GOOD MORNING WORLD
I have been watching the news like the rest of the world has this past week. I did make a point not to let myself get inundated with it. By that I simply mean I turned it off occasionally. In the 24 hr news cycle of the day we can become very jaded by watching news all the time.
I saw the horror as the reporters were on scene first thing on Monday. I could not believe my eyes. I lived in Boston and know much of that area. I enjoyed walking and shopping there. Note not necessarily buying. I was a lowly secretary and barely made rent and food.
Boston is a fun town and very diverse. When I lived there in 1968 I had two girls across the way one from India and one from Panama. The guys upstairs were from Iran. I did not know much of their culture and now understand why they rarely spoke to me other than the occasional hello. The guy downstairs was from Illinois. My two roommates were from Massachusetts. I did not give terror or fear a thought. I was naive and friendly and believed everyone else would be the same. We lived in a secure building key to get in the door and key to get in the apartment.

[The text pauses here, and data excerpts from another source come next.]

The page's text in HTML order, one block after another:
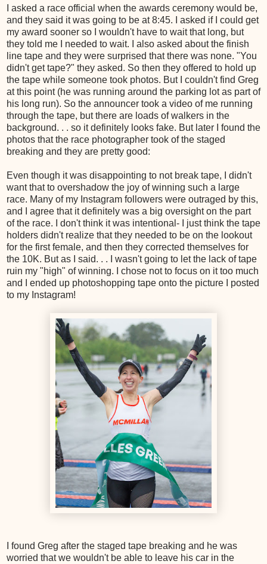
I asked a race official when the awards ceremony would be,
and they said it was going to be at 8:45. I asked if I could get
my award sooner so I wouldn't have to wait that long, but
they told me I needed to wait. I also asked about the finish
line tape and they were surprised that there was none. "You
didn't get tape?" they asked. So then they offered to hold up
the tape while someone took photos. But I couldn't find Greg
at this point (he was running around the parking lot as part of
his long run). So the announcer took a video of me running
through the tape, but there are loads of walkers in the
background. . . so it definitely looks fake. But later I found the
photos that the race photographer took of the staged
breaking and they are pretty good:
Even though it was disappointing to not break tape, I didn't
want that to overshadow the joy of winning such a large
race. Many of my Instagram followers were outraged by this,
and I agree that it definitely was a big oversight on the part
of the race. I don't think it was intentional- I just think the tape
holders didn't realize that they needed to be on the lookout
for the first female, and then they corrected themselves for
the 10K. But as I said. . . I wasn't going to let the lack of tape
ruin my "high" of winning. I chose not to focus on it too much
and I ended up photoshopping tape onto the picture I posted
to my Instagram!
I found Greg after the staged tape breaking and he was
worried that we wouldn't be able to leave his car in the
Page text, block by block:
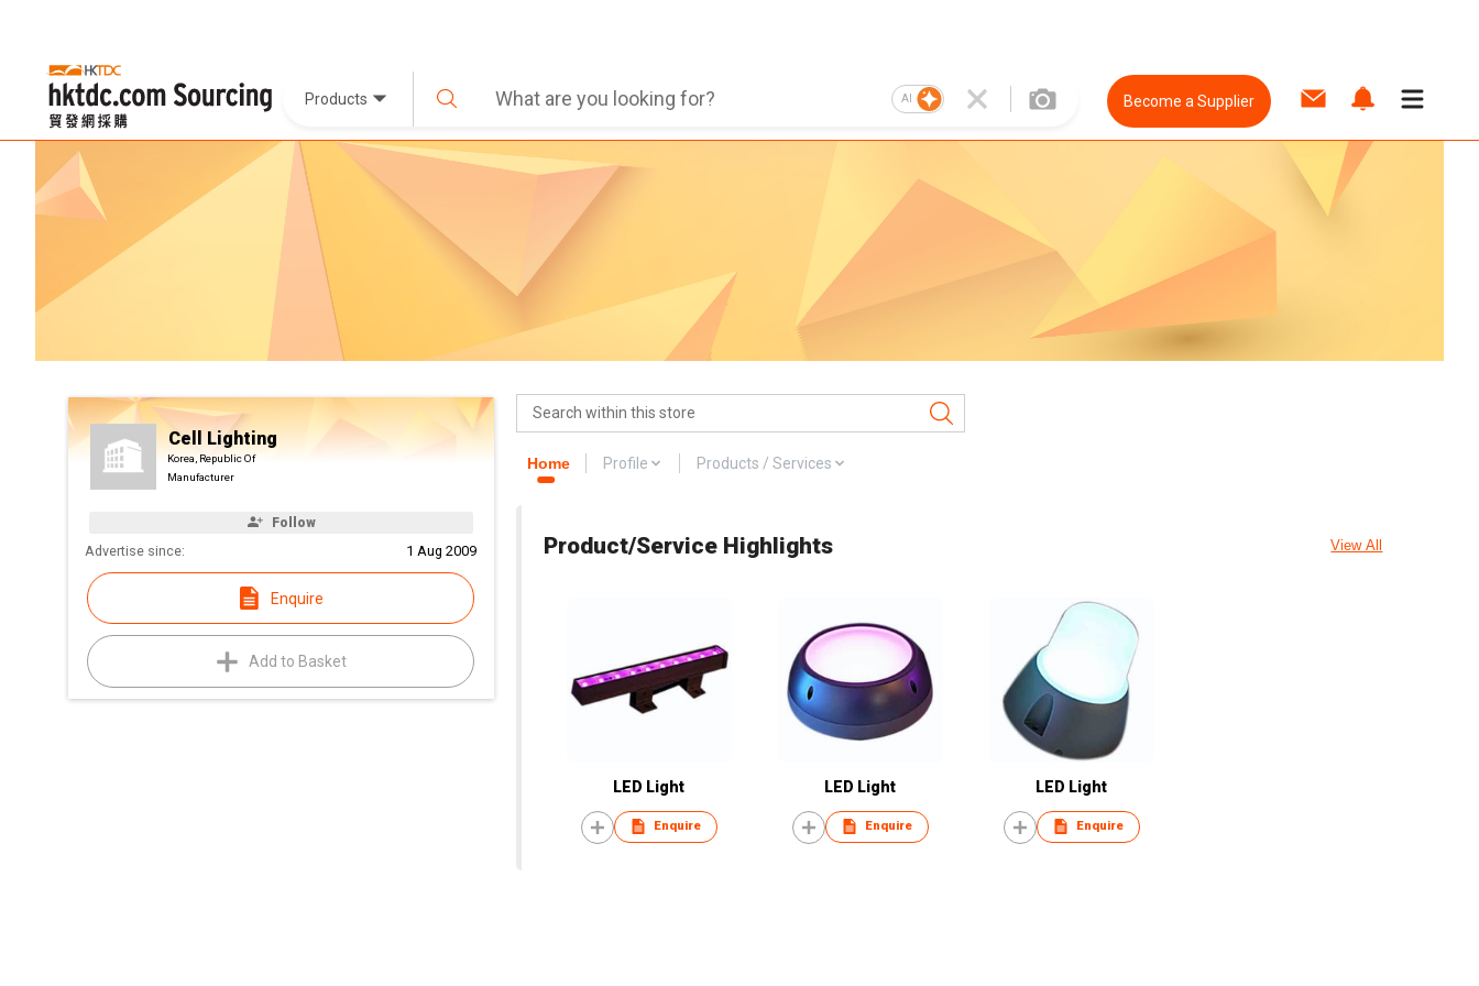
Products AI Become a Supplier
Cell Lighting
Korea, Republic Of
Manufacturer
Follow
Advertise since: 1 Aug 2009
Enquire
Add to Basket
Home Profile Products / Services
Product/Service Highlights View All
LED Light
Enquire
LED Light
Enquire
LED Light
Enquire
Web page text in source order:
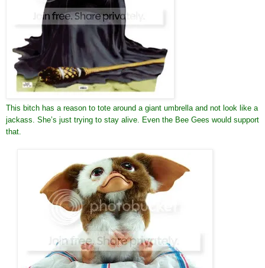
This bitch has a reason to tote around a giant umbrella and not look like a
jackass. She’s just trying to stay alive. Even the Bee Gees would support
that.
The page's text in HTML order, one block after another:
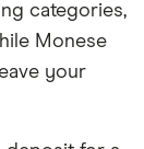
categories,
Monese
your
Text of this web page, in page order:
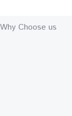
Why Choose us

It appears from what I have heard that these two boys were similar. No large warning signs that they could commit such a heinous act. Makes me wonder has the world gone mad?

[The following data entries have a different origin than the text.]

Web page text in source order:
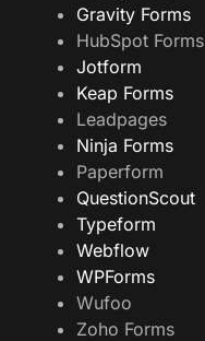
Gravity Forms
HubSpot Forms
Jotform
Keap Forms
Leadpages
Ninja Forms
Paperform
QuestionScout
Typeform
Webflow
WPForms
Wufoo
Zoho Forms
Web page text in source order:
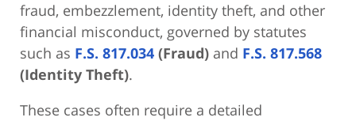
fraud, embezzlement, identity theft, and other
financial misconduct, governed by statutes
such as F.S. 817.034 (Fraud) and F.S. 817.568
(Identity Theft).
These cases often require a detailed
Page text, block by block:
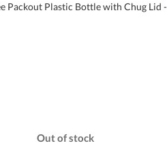
Packout Plastic Bottle with Chug Lid -
Out of stock
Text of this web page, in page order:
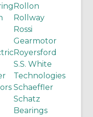
Rollon
Rollway
Rossi
Gearmotor
Royersford
S.S. White
Technologies
Schaeffler
Schatz
Bearings
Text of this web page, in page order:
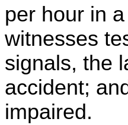
per hour in
witnesses
signals, the
accident;
impaired.
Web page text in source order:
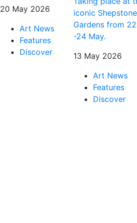
20 May 2026
Art News
Features
Discover
iconic Shepstone
Gardens from 22
-24 May.
13 May 2026
Art News
Features
Discover
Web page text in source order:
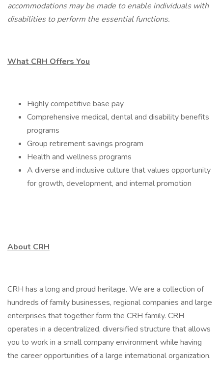
accommodations may be made to enable individuals with
disabilities to perform the essential functions.
What CRH Offers You
Highly competitive base pay
Comprehensive medical, dental and disability benefits
programs
Group retirement savings program
Health and wellness programs
A diverse and inclusive culture that values opportunity
for growth, development, and internal promotion
About CRH
CRH has a long and proud heritage. We are a collection of
hundreds of family businesses, regional companies and large
enterprises that together form the CRH family. CRH
operates in a decentralized, diversified structure that allows
you to work in a small company environment while having
the career opportunities of a large international organization.
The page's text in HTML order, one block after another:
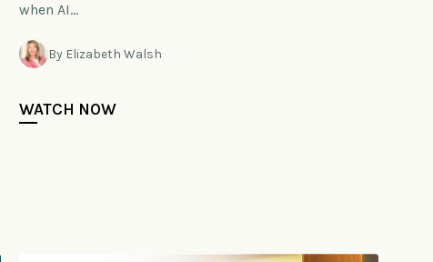
when AI…
By Elizabeth Walsh
WATCH NOW
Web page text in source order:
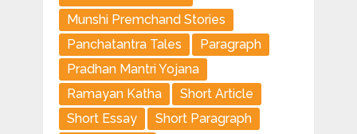
Munshi Premchand Stories
Panchatantra Tales
Paragraph
Pradhan Mantri Yojana
Ramayan Katha
Short Article
Short Essay
Short Paragraph
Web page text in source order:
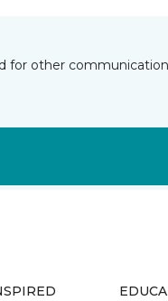
other
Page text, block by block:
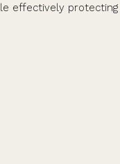
effectively protecting
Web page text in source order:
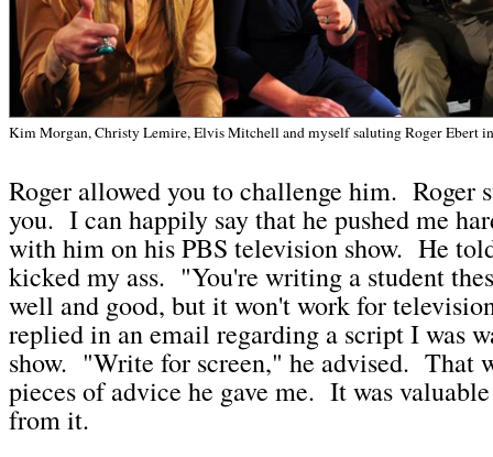
Kim Morgan, Christy Lemire, Elvis Mitchell and myself saluting Roger Ebert
Roger allowed you to challenge him. Roger
you. I can happily say that he pushed me
with him on his PBS television show. He
kicked my ass. "You're writing a student
well and good, but it won't work for
replied in an email regarding a script I was
show. "Write for screen," he advised. That
pieces of advice he gave me. It was
from it.
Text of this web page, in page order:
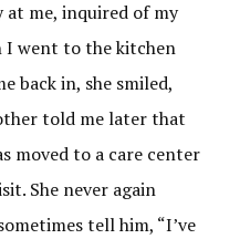
at me, inquired of my
I went to the kitchen
back in, she smiled,
told me later that
moved to a care center
She never again
tell him, “I’ve
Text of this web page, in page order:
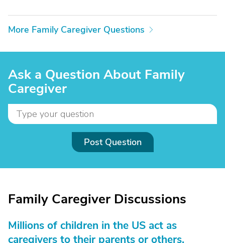
More Family Caregiver Questions
Ask a Question About Family
Caregiver
Post Question
Family Caregiver Discussions
Millions of children in the US act as
caregivers to their parents or others.

This past weekend I was with a group of very dear people as my husband and I worked further with the ministry we have given 25 years to foster in this world. On Friday evenings we enjoy a social time. The conversation was centered at the time around, “Did they get him?” The second bomber was supposedly cornered in Watertown, MA. His brother was dead. We were all discussing the current events.

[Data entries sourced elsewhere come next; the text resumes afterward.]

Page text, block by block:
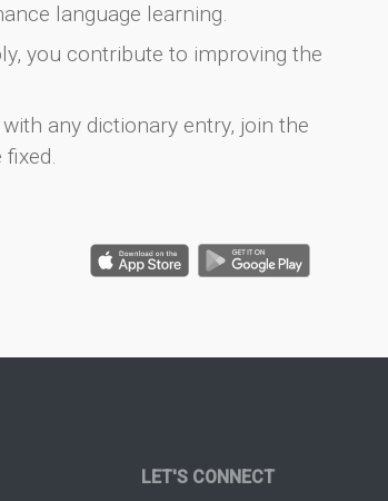
language learning.
you contribute to improving the
any dictionary entry, join the
LET'S CONNECT
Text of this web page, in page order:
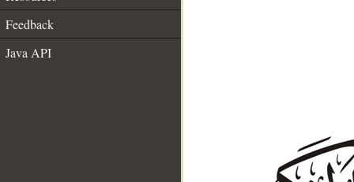
Feedback
Java API
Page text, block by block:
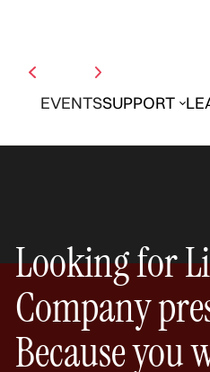
EVENTSSUPPORT
Looking for
Company
Because you
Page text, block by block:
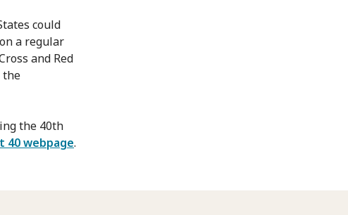
could
a regular
and Red
the
the 40th
40 webpage.
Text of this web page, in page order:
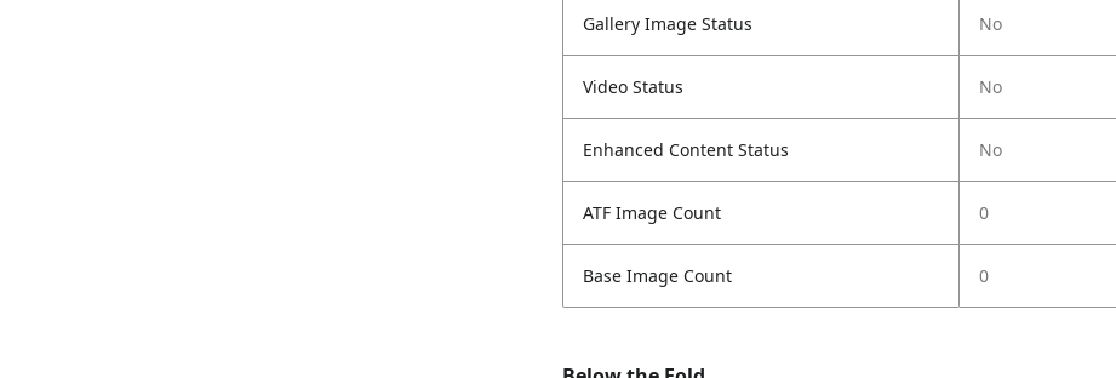
Gallery Image Status No
Video Status No
Enhanced Content Status No
ATF Image Count 0
Base Image Count 0
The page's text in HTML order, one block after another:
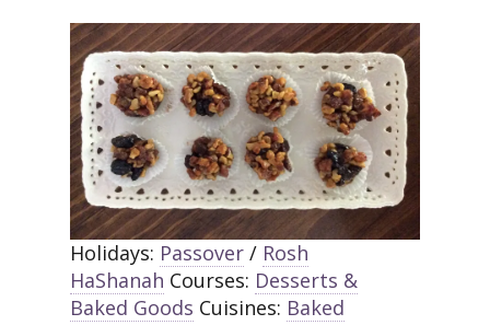
Holidays: Passover/ Rosh
HaShanah Courses: Desserts &
Baked Goods Cuisines: Baked
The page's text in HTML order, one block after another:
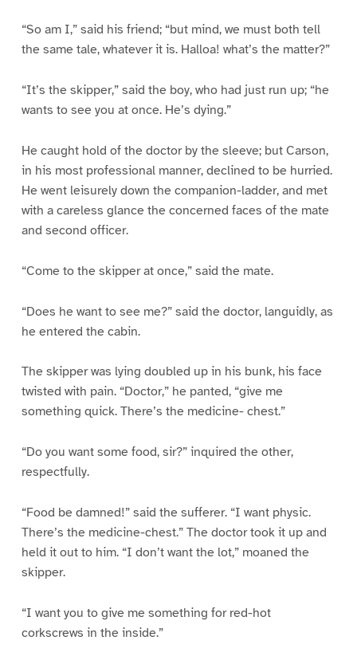
“So am I,” said his friend; “but mind, we must both tell
the same tale, whatever it is. Halloa! what’s the matter?”
“It’s the skipper,” said the boy, who had just run up; “he
wants to see you at once. He’s dying.”
He caught hold of the doctor by the sleeve; but Carson,
in his most professional manner, declined to be hurried.
He went leisurely down the companion-ladder, and met
with a careless glance the concerned faces of the mate
and second officer.
“Come to the skipper at once,” said the mate.
“Does he want to see me?” said the doctor, languidly, as
he entered the cabin.
The skipper was lying doubled up in his bunk, his face
twisted with pain. “Doctor,” he panted, “give me
something quick. There’s the medicine- chest.”
“Do you want some food, sir?” inquired the other,
respectfully.
“Food be damned!” said the sufferer. “I want physic.
There’s the medicine-chest.” The doctor took it up and
held it out to him. “I don’t want the lot,” moaned the
skipper.
“I want you to give me something for red-hot
corkscrews in the inside.”

I heard this one sweet lady say, “I prayed for him.” I stopped in my tracks. I thought about what she said. I went to her and said, “How kind of you to do that I am not sure I could.” She replied that despite what he had done he was someone’s child. He had a mother and a father. What she did and what she said has stayed with me all weekend and I am certain will for a few days to come. I thought this friend was pretty special and now I am thinking Sainthood!!!
I am not so certain I could have those feelings immediately yet are we not called to do that in the Christian faith? Turn the other cheek? Pray for those who persecute you? When one of our kids does something what is the first thing we say? You are grounded? Go to your room? Maybe there is a better way?
I am certain the mother of these two young men is disappointed maybe even horrified by what they have done. Not sure of this, yet being a Christian mother I would be. Our children can disappoint us. Our children can often make mistakes. They make poor choices – certainly not on this level – still poor choices. Can we forgive and move on? Perhaps this is the toughest part of being a parent isn’t it? There also have to be consequences for some thing of course I understand that. Yet don’t some parents throw the baby out with the bath water to use a phrase?
In the end I think I will try to emulate my friend. I can see the mistake and am called to pray for those who have done wrong. Even the simplest wrong doing by even our own perfect children. It occurs to me as I sum up that this may be the difference of a parent and a grandparent. If a parent used the grandparents lens to look at things, the children might be reprimanded though not quite so harshly while yet still learning right from wrong? Maybe that would be a good thing???